Updated Sep 29, 2021 6:53 AM
A blank white wall is the least intimidating feature in a home—until you go to paint it. You don’t have to be Van Gogh to turn it into something special (or simply cover it with a solid color, for that matter), but you should arm yourself with some basic skills. Because what many first-timers don’t realize is that the most common painting mistakes happen before you even pick up a brush.
Every choice you make, from picking out the finish to purchasing blue tape, will ultimately affect how smoothly the process goes. All of this prep work might seem like a nuisance, but skipping an essential step can cost you time and money, especially if you’re using a special finish or painting over new Sheetrock. We took our most pressing beginner questions to a handful of interior designers and industry experts; avoid a DIY gone wrong by following their top tips.
Sample, Sample, Sample
Testing out your options isn’t just a matter of figuring out which hue you like best, but understanding how the light and other existing colors in the room will alter the paint’s undertones. As we were recently reminded by Orlando Soria, a light gray can look blue if you have a yellowish ceiling that’s reflecting onto the walls. Live with small doses of your choices for a few days before making the final decision.
Know Your Finishes
There are certain finishes (flat, high-gloss, eggshell, semigloss, satin) that look better in certain rooms and on certain surfaces than others. For instance, it’s best to avoid using flat paint on the walls in a high-traffic area; it’s often harder to clean and soaks up light rather than reflecting it. Essentially, the higher the sheen, the more defects it will show. “My rule of thumb is: Flat on the ceiling, eggshell on the walls, and satin or semigloss for doors and trim,” says Jacquelyn Clark of Lark and Linen.
Save Your Boldest Swatches for Furniture
Choosing the right paint color is as much about personality as it is scale. Neon green sounds cool in theory, but will you still be into it once it’s covering all four walls? Odds are, probably not. “I think the biggest mistake I see people making with paint is picking colors that are far too saturated,” shares Clark. If you’re on the fence, fall back on a soft pastel, like lavender or muted yellow, for the whole room and save the electric blues and hot pinks for when you want to breathe new life into an old shelving unit.
Clean Your Canvas
Once you’ve removed the necessary items from the room, like picture frames, doorknobs, doors, and nails, and protected furniture and flooring with plastic sheeting, don’t forget to prep your surface. Clean the walls with warm water and dish soap to remove dust and surface debris. Once they’re thoroughly dry, patch any cracks, holes, or other imperfections. Allow the compound to dry completely, then sand those areas so they blend evenly with the surface. Finally, put painter’s tape along the trim and where the walls meet the ceiling.
Invest in Quality Tools
Little known fact: Not all bristles are created equal. While it’s tempting to save on tools (especially if you’re dropping $200-plus on the cans), purchasing hardworking brushes will save you money in the long run. “A quality brush will apply more paint quicker and give you a good, clean, straight line. Not to mention, it will last a lifetime if you take care of it,” explains Mike Mundwiller, a field integration manager at Benjamin Moore.

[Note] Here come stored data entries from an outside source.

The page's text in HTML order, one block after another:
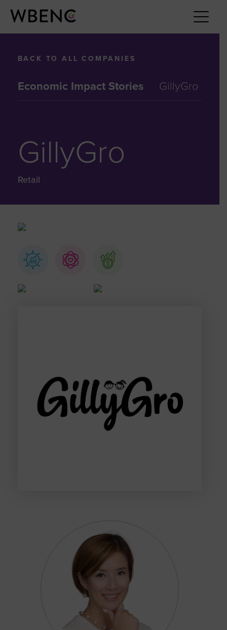
Economic Impact Stories GillyGro
BACK TO ALL COMPANIES
GillyGro
Retail
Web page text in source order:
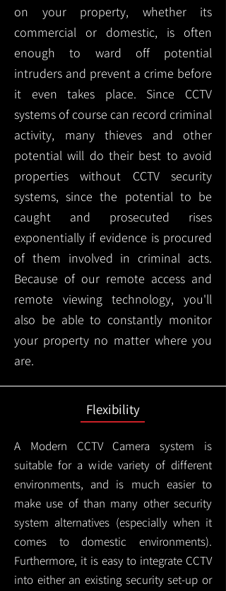
on your property, whether its
commercial or domestic, is often
enough to ward off potential
intruders and prevent a crime before
it even takes place. Since CCTV
systems of course can record criminal
activity, many thieves and other
potential will do their best to avoid
properties without CCTV security
systems, since the potential to be
caught and prosecuted rises
exponentially if evidence is procured
of them involved in criminal acts.
Because of our remote access and
remote viewing technology, you'll
also be able to constantly monitor
your property no matter where you
are.
Flexibility
A Modern CCTVCamera system is
suitable for a wide variety of different
environments, and is much easier to
make use of than many other security
system alternatives (especially when it
comes to domestic environments).
Furthermore, it is easy to integrate CCTV
into either an existing security set-up or
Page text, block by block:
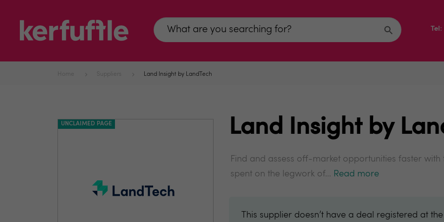
Home Suppliers Land Insight by LandTech
UNCLAIMED PAGE Land Insight by
Find and assess off-market opportunities faster
spent on the legwork of... Read more
This supplier doesn’t have a deal registered at
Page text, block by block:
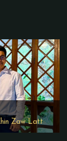
Zaw Latt
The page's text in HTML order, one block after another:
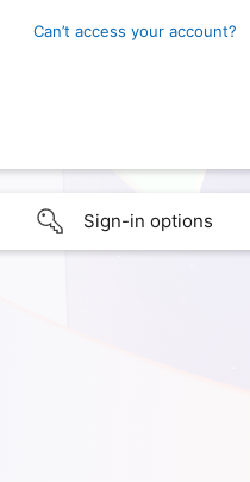
Can’t access your account?
Sign-in options
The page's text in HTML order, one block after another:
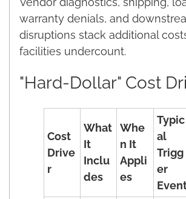
warranty denials, and
disruptions stack additional
facilities undercount.
"Hard-Dollar" Cost
Cost
Drive
r
What
It
Inclu
des
Whe
n It
Appli
es
Typic
al
Trigg
er
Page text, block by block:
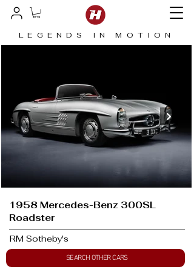
LEGENDS IN MOTION
1958 Mercedes-Benz 300SL
Roadster
RM Sotheby's
SEARCH OTHER CARS
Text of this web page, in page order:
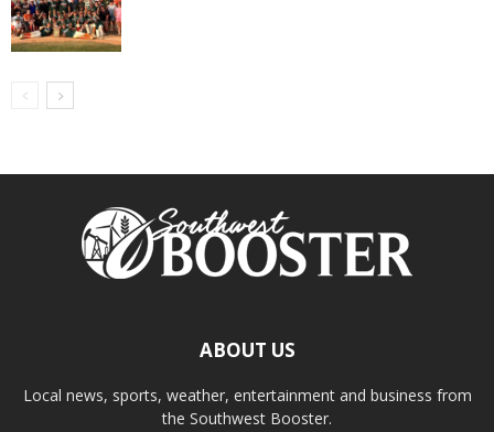
ABOUT US
Local news, sports, weather, entertainment and business from
the Southwest Booster.
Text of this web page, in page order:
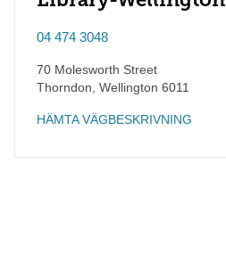
04 474 3048
70 Molesworth Street
Thorndon Wellington 6011
HÄMTA VÄGBESKRIVNING
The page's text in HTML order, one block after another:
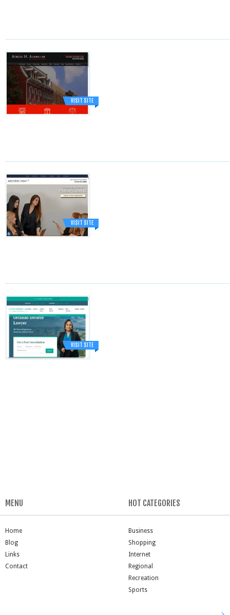
VISIT SITE
VISIT SITE
VISIT SITE
MENU
Home
Blog
Links
Contact
HOT CATEGORIES
Business
Shopping
Internet
Regional
Recreation
Sports
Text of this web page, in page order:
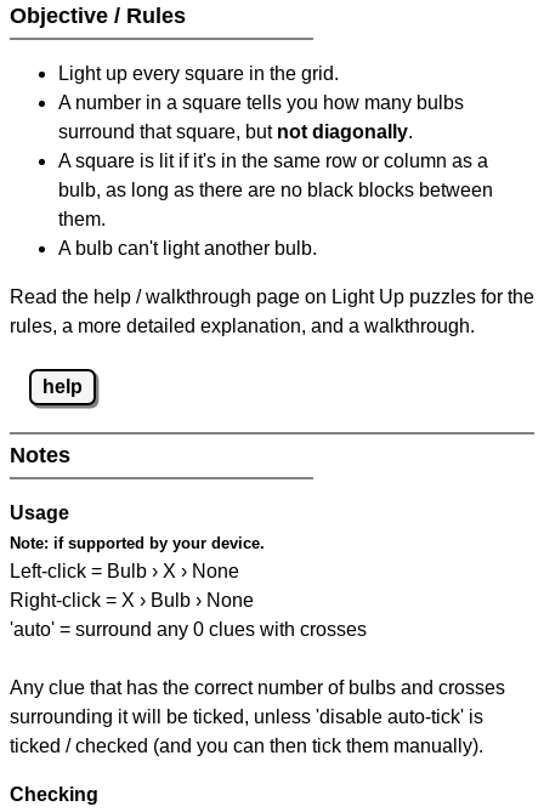
Objective / Rules
Light up every square in the grid.
A number in a square tells you how many bulbs
surround that square, but not diagonally.
A square is lit if it's in the same row or column as a
bulb, as long as there are no black blocks between
them.
A bulb can't light another bulb.
Read the help / walkthrough page on Light Up puzzles for the
rules, a more detailed explanation, and a walkthrough.
help
Notes
Usage
Note: if supported by your device.
Left-click = Bulb › X › None
Right-click = X › Bulb › None
'auto' = surround any 0 clues with crosses
Any clue that has the correct number of bulbs and crosses
surrounding it will be ticked, unless 'disable auto-tick' is
ticked / checked (and you can then tick them manually).
Checking

For applying water- and latex-based finishes, Jessica Barr, a national sales and development trainer at Behr Paint, suggests using brushes made of nylon and polyester. Natural-bristle versions, made from animal hair, are best for oil-based paints, as they hold more paint and ensure a smooth finish. Angled options that are one-to-two inches wide work best for trim, notes Barr, while a four-inch one is best for large, flat surfaces.
The mud that’s used on the seams of drywall absorbs paint differently, which can lead to a blotchy look if you don’t create a consistent surface first. A sealer-primer will help fill in those porous gaps, while an all-in-one primer is great for general repainting.
Dip for Full Coverage
If you’re painting four walls, use a roller to save time. The technique is all about finding a middle ground: Excessive dunking can lead to runs and wasted paint, while not enough will result in noticeable patches. “Move your roller through the paint about 10 to 15 times, making sure you have allowed the paint to saturate the roller fabric completely,” suggests Barr. Take another dip for every two-by-two-foot section. To fix errant drips, wait until the excess liquid has dried, lightly sand it, and reapply.
Switch Up Your Strokes
For a perfectly smooth surface, Barr suggests sticking to rolling out your paint in one-foot-wide W’s. For each letter, fill the area around and inside the W to create a solid square, then repeat. Each letter should be around one foot wide.
If your walls could talk, they’d tell you to grab a brush and get started.